### Information
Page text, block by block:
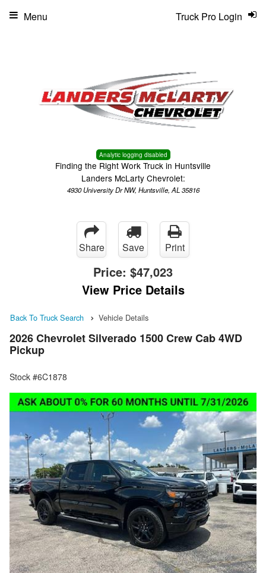
Analytic logging disabled
Finding the Right Work Truck in Huntsville
Landers McLarty Chevrolet:
4930 University Dr NW, Huntsville, AL 35816
Truck Pro Login
Menu
Share Save Print
Price: $47,023
View Price Details
Back To Truck Search Vehicle Details
2026 Chevrolet Silverado 1500 Crew Cab 4WD
Pickup
Stock #6C1878
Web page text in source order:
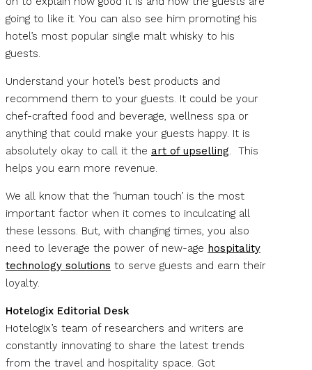
going to like it. You can also see him promoting his
hotel’s most popular single malt whisky to his
guests.
Understand your hotel’s best products and
recommend them to your guests. It could be your
chef-crafted food and beverage, wellness spa or
anything that could make your guests happy. It is
absolutely okay to call it the art of upselling . This
helps you earn more revenue.
We all know that the ‘human touch’ is the most
important factor when it comes to inculcating all
these lessons. But, with changing times, you also
need to leverage the power of new-age hospitality
technology solutions to serve guests and earn their
loyalty.
Hotelogix Editorial Desk
Hotelogix’s team of researchers and writers are
constantly innovating to share the latest trends
from the travel and hospitality space. Got
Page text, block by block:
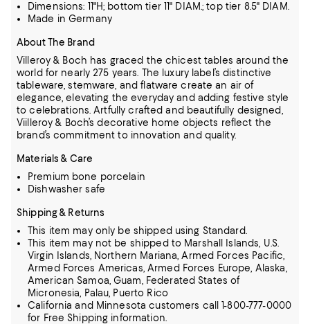
Dimensions: 11"H; bottom tier 11" DIAM.; top tier 8.5" DIAM.
Made in Germany
About The Brand
Villeroy & Boch has graced the chicest tables around the
world for nearly 275 years. The luxury label’s distinctive
tableware, stemware, and flatware create an air of
elegance, elevating the everyday and adding festive style
tocelebrations. Artfully crafted and beautifully designed,
Viilleroy & Boch’s decorative home objects reflect the
brand’s commitment to innovation and quality.
Materials & Care
Premium bone porcelain
Dishwasher safe
Shipping & Returns
This item may only be shipped using Standard.
This item may not be shipped to Marshall Islands, U.S.
Virgin Islands, Northern Mariana, Armed Forces Pacific,
Armed Forces Americas, Armed Forces Europe, Alaska,
American Samoa, Guam, Federated States of
Micronesia, Palau, Puerto Rico
California and Minnesota customers call 1-800-777-0000
for Free Shipping information.
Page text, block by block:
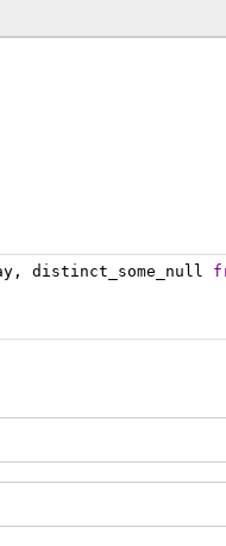
distinct_some_null
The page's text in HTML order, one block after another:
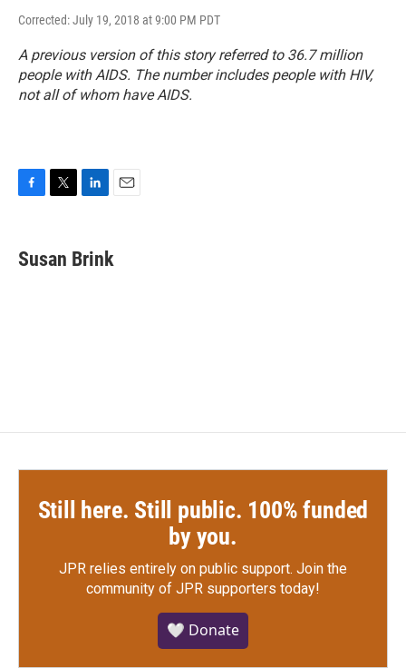
Corrected: July 19, 2018 at 9:00 PM PDT
A previous version of this story referred to 36.7 million
people with AIDS. The number includes people with HIV,
not all of whom have AIDS.
e
b
t
t
k
e
i
l
Susan Brink
Still here. Still public. 100% funded
by you.
JPR relies entirely on public support. Join the
community of JPR supporters today!
🤍 Donate

### Activity
Take the lines above from the one containing "going to like" to the one containing "helps you earn more revenue." and retype them exactly, both ends included, with nothing added.

### Output of the task
going to like it. You can also see him promoting his
hotel’s most popular single malt whisky to his
guests.
Understand your hotel’s best products and
recommend them to your guests. It could be your
chef-crafted food and beverage, wellness spa or
anything that could make your guests happy. It is
absolutely okay to call it the art of upselling . This
helps you earn more revenue.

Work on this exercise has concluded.